We also witness the rise of Franklin Williams, a promising and eloquent young black attorney who will play a key role in the Groveland case. The relationship between Williams and Marshall is rocky at times yet grounded by a basic respect and solidarity. We are also introduced to other members of Marshall’s legal team, including Alex Akerman and Jack Greenberg. That both these men are white makes them complementary in the work of Marshall and his black colleagues. They are hardly in less danger, though, since being called a “nigger lover” bears a strong stigma. As a Jew, Greenberg feels particularly vulnerable in a region where the KKK wields power.

The major events of this section are the police transfer and beating of Sam Shepherd and Walter Irvin, the capture and killing of Ernest Thomas by the police—reducing the four Groveland suspects to three—and the beginning of the Groveland trial, first in Lake County then at the Florida Supreme Court. The beatings in particular will have serious repercussions after they become publicly known and will rouse significant outrage. The high-speed chase of Williams and his colleagues after the Groveland trial recalls the near-lynching of Marshall after the Columbia trial. This incident, too, will leave a strong impression on civil rights leaders as they fight against corrupt law enforcement in the South.

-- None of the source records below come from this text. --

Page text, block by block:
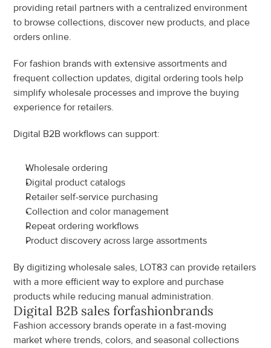
providing retail partners with a centralized environment
to browse collections, discover new products, and place
orders online.
For fashion brands with extensive assortments and
frequent collection updates, digital ordering tools help
simplify wholesale processes and improve the buying
experience for retailers.
Digital B2B workflows can support:
Wholesale ordering
Digital product catalogs
Retailer self-service purchasing
Collection and color management
Repeat ordering workflows
Product discovery across large assortments
By digitizing wholesale sales, LOT83 can provide retailers
with a more efficient way to explore and purchase
products while reducing manual administration.
Digital B2B sales forfashionbrands
Fashion accessory brands operate in a fast-moving
market where trends, colors, and seasonal collections
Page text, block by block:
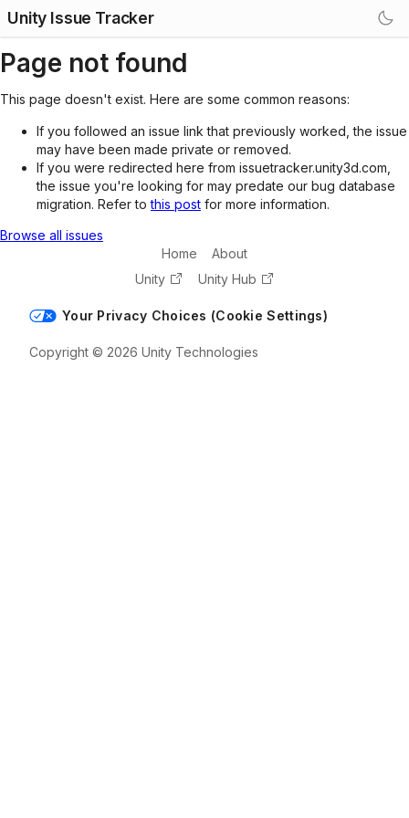
Unity Issue Tracker
Page not found
This page doesn't exist. Here are some common reasons:
If you followed an issue link that previously worked, the issue
may have been made private or removed.
If you were redirected here from issuetracker.unity3d.com,
the issue you're looking for may predate our bug database
migration. Refer tothis post for more information.
Browse all issues
Home
About
Unity
Unity Hub
Your Privacy Choices (Cookie Settings)
Copyright © 2026 Unity Technologies
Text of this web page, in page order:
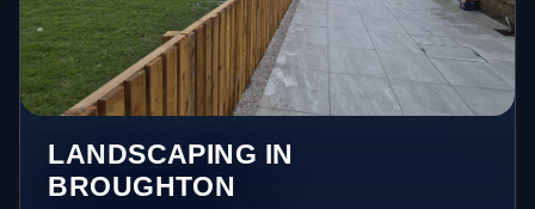
LANDSCAPING IN
BROUGHTON
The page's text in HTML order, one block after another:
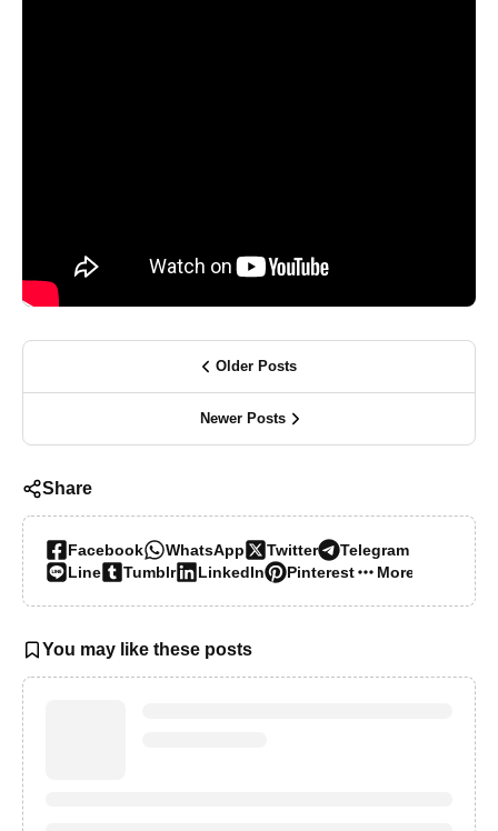
Older Posts
Newer Posts
Share
Facebook WhatsApp Twitter
Telegram
Line
Tumblr LinkedIn Pinterest More…
You may like these posts
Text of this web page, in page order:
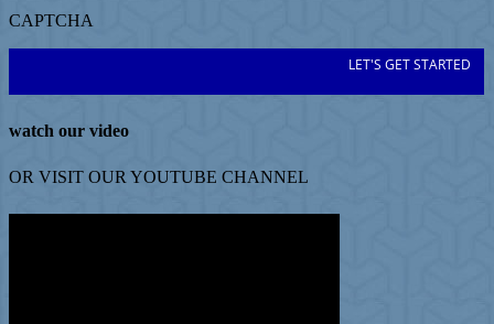
CAPTCHA
watch our video
OR VISIT OUR YOUTUBE CHANNEL

Another important development in this section is the relationship between the NAACP’s Marshall and the FBI’s J. Edgar Hoover—sometimes tense, sometimes friendly and respectful. By deftly purging the NAACP of any communist ties, Marshall endears himself to the FBI leader, and an atmosphere of mutual cooperation develops between the two organizations. But Marshall is not always happy with the FBI’s level of commitment to civil rights cases or with their deftness in handling such cases in the South.